*Task details:* Pictures aside, copy exactly the lines running from the one with "The page's text" to the end of the records.

*Data to use:*
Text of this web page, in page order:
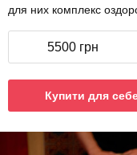
для них комплекс
5500 грн
Купити для
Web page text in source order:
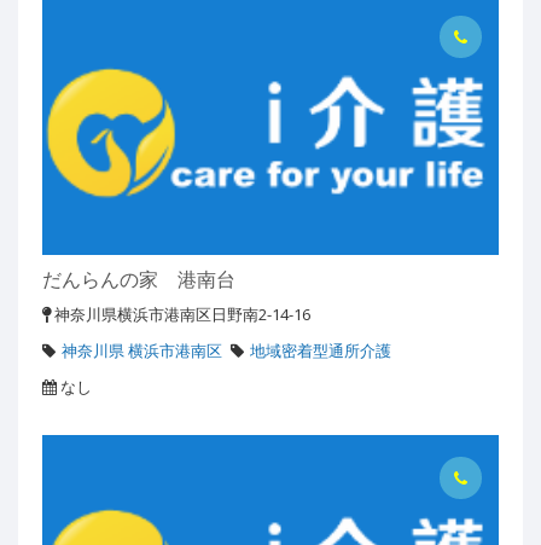
だんらんの家 港南台
神奈川県横浜市港南区日野南2-14-16
神奈川県 横浜市港南区
地域密着型通所介護
なし
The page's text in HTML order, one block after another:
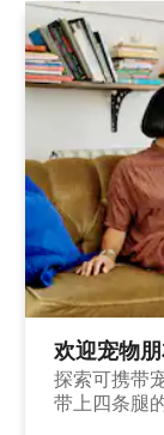
欢迎宠物
探索可携带
带上四条腿
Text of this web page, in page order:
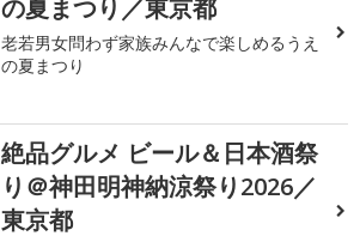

*Result:*
The page's text in HTML order, one block after another:
欢迎宠物
探索可携带
带上四条腿
Text of this web page, in page order:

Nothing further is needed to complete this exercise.